Но самое веское подтверждение рассказа было дано суду Жильбертом Арнольдом, обвинявшемся в убийстве Гранвиля Варнея. Когда суд уличил его в совершенном злодействе, он сознался во всем. Он рассказал, как майор вынудил его выдать своего сына за Руперта Лисля и как майору Варнею удалось после этого стать полновластным хозяином замка Лисльвуда, прибрав Джеймса к рукам; одним словом, Арнольд разоблачил всю эту ловкую интригу.
По окончании следствия Клэрибелль Вальдзингам возвратилась в Лисльвуд, из которого уехала во избежание дальнейших столкновений с его бывшим владельцем. Она уже не застала в нем миссис Ады Варней, которая отправилась на континент, оставив в Лисльвуд-Парке письмо на имя Клэрибелль и маленький пакет, тщательно запечатанный и обвязанный ленточкой.

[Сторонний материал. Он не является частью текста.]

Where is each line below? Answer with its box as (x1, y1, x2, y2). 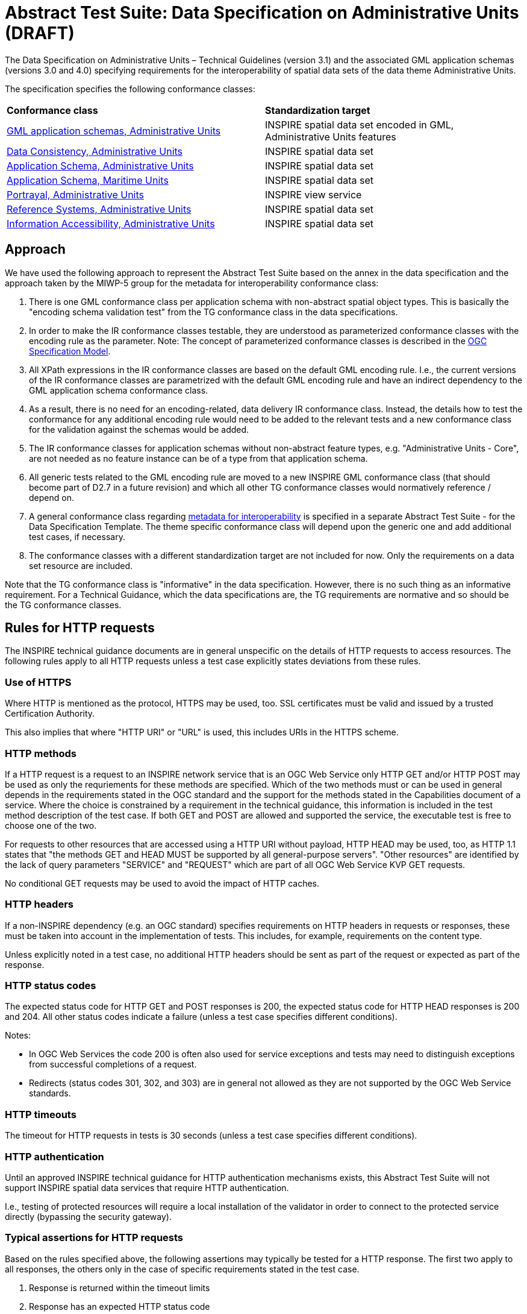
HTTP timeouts (5, 1108, 76, 1121)
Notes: (5, 1030, 31, 1041)
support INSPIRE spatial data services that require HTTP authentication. (5, 1182, 289, 1193)
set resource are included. (29, 560, 133, 571)
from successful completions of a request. (29, 1059, 197, 1070)
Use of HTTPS (5, 676, 72, 688)
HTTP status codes (5, 979, 96, 992)
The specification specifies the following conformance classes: (5, 83, 255, 94)
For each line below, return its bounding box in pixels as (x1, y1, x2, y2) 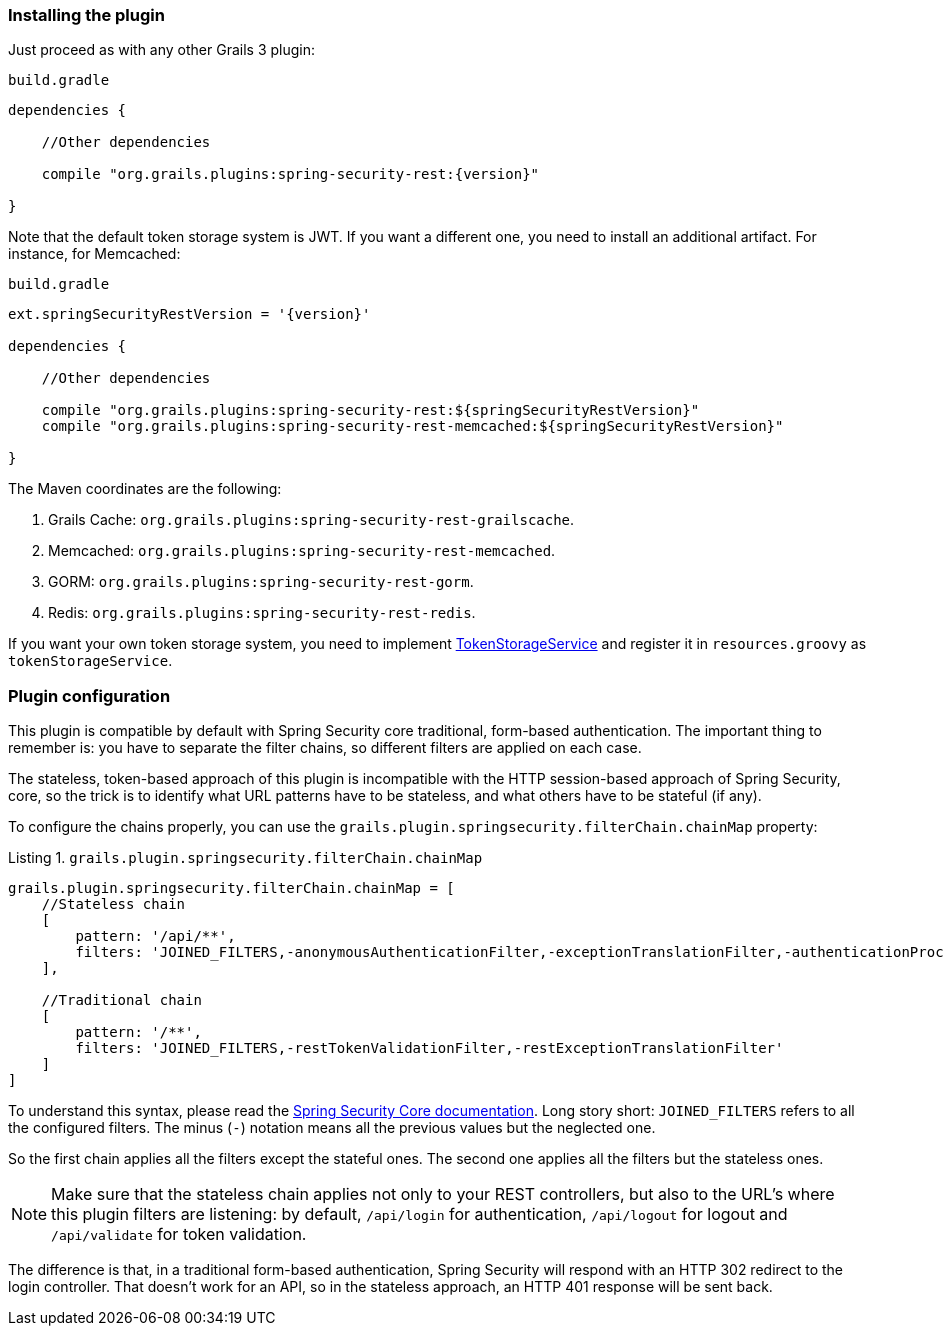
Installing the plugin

Письмо было написано мелким почерком на двух листах бумаги, и, когда миссис Вальдзингам начала его читать, бледное лицо ее стало еще бледнее; рука ее дрожала, когда она сломала на маленьком пакете именную печать миссис Ады Варней.
В нем было пачка писем, написанных мужским почерком. Это были письма Артура Вальдзингама к той, на которой он женился в Саутгэмптоне и которую бросил тотчас после венчания. Письма доказывали, что он впоследствии формально развелся с нею и что майор Варней повенчался с ней, дав Вальдзингаму слово никогда не рассказывать о его первом браке.
Клэрибелль разгадала тайну власти Варнея над жизнью Вальдзингама. Положив письма в пакет, она бросила их в пылающий камин и задумчиво стояла, пока пылкие уверения Артура Вальдзингама в любви к Аде Варней не превратились в пепел.
Клэрибелль подавила овладевшее ею томительное чувство и пошла к своему старшему сыну.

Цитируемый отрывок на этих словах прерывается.